Preclinical models used for immunogenicity prediction of therapeutic proteins.

机构信息

Department of Pharmaceutics, Utrecht Institute for Pharmaceutical Sciences-UIPS, Utrecht University, Universiteitsweg 99, 3584 CG Utrecht, The Netherlands.

出版信息

Pharm Res. 2013 Jul;30(7):1719-28. doi: 10.1007/s11095-013-1062-z. Epub 2013 May 7.

Abstract

All therapeutic proteins are potentially immunogenic. Antibodies formed against these drugs can decrease efficacy, leading to drastically increased therapeutic costs and in rare cases to serious and sometimes life threatening side-effects. Many efforts are therefore undertaken to develop therapeutic proteins with minimal immunogenicity. For this, immunogenicity prediction of candidate drugs during early drug development is essential.

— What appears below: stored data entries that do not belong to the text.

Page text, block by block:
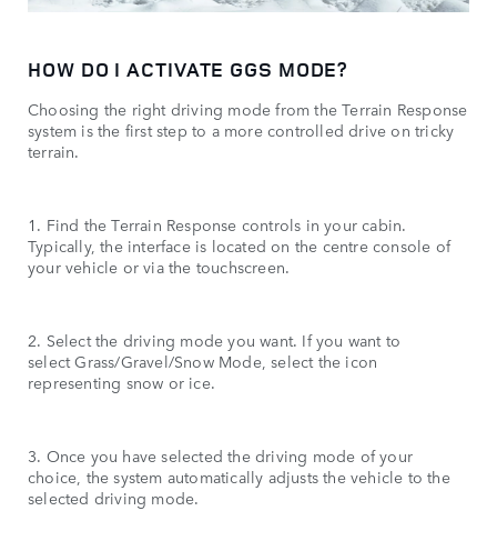
HOW DO I ACTIVATE GGS MODE?
Choosing the right driving mode from the Terrain Response
system is the first step to a more controlled drive on tricky
terrain.
1. Find the Terrain Response controls in your cabin.
Typically, the interface is located on the centre console of
your vehicle or via the touchscreen.
2. Select the driving mode you want. If you want to
select Grass/Gravel/Snow Mode, select the icon
representing snow or ice.
3. Once you have selected the driving mode of your
choice, the system automatically adjusts the vehicle to the
selected driving mode.
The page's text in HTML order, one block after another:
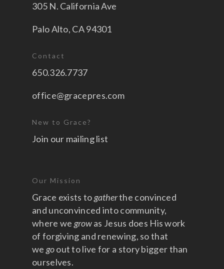
305 N. California Ave
Palo Alto, CA 94301
Contact
650.326.7737
office@gracepres.com
New to Grace?
Join our mailing list
Our Mission
Grace exists togatherthe convinced
and unconvinced into community,
where we growas Jesus does His work
of forgiving and renewing, so that
we goout to live for a story bigger than
ourselves.
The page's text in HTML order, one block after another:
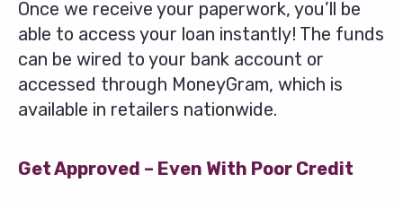
Once we receive your paperwork, you’ll be
able to access your loan instantly! The funds
can be wired to your bank account or
accessed through MoneyGram, which is
available in retailers nationwide.
Get Approved – Even With Poor Credit
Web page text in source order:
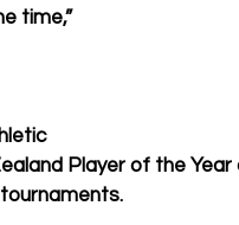
time,”
Player of the Year
tournaments.
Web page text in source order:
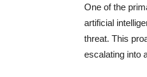
One of the
artificial
threat. This
escalating into
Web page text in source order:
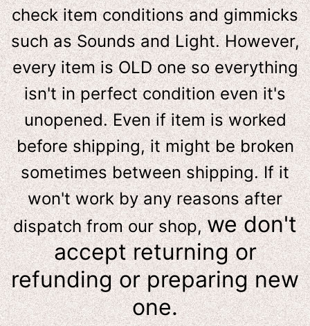
check item conditions and gimmicks
such as Sounds and Light. However,
every item is OLD one so everything
isn't in perfect condition even it's
unopened. Even if item is worked
before shipping, it might be broken
sometimes between shipping. If it
won't work by any reasons after
dispatch from our shop,we don't
accept returning or
refunding or preparing new
one.

Several in silico, in vitro and in vivo models are used to predict immunogenicity of drug leads, to modify potentially immunogenic properties and to continue development of drug candidates with expected low immunogenicity. Despite the extensive use of these predictive models, their actual predictive value varies. Important reasons for this uncertainty are the limited/insufficient knowledge on the immune mechanisms underlying immunogenicity of therapeutic proteins, the fact that different predictive models explore different components of the immune system and the lack of an integrated clinical validation. In this review, we discuss the predictive models in use, summarize aspects of immunogenicity that these models predict and explore the merits and the limitations of each of the models.

摘要

所有治疗性蛋白都具有潜在的免疫原性。针对这些药物产生的抗体可能会降低疗效,导致治疗成本大幅增加,在极少数情况下还会导致严重甚至危及生命的副作用。因此,人们付出了很多努力来开发免疫原性最小的治疗性蛋白。为此,在药物开发的早期阶段就需要对候选药物的免疫原性进行预测。目前有多种计算、体外和体内模型可用于预测药物先导物的免疫原性,从而改变潜在的免疫原性,并继续开发预期免疫原性低的候选药物。尽管这些预测模型被广泛应用,但它们的实际预测价值存在差异。造成这种不确定性的重要原因是对治疗性蛋白免疫原性相关免疫机制的了解有限/不足,不同的预测模型探索了免疫系统的不同组成部分,以及缺乏综合的临床验证。在这篇综述中,我们讨论了目前使用的预测模型,总结了这些模型所预测的免疫原性的各个方面,并探讨了每种模型的优缺点。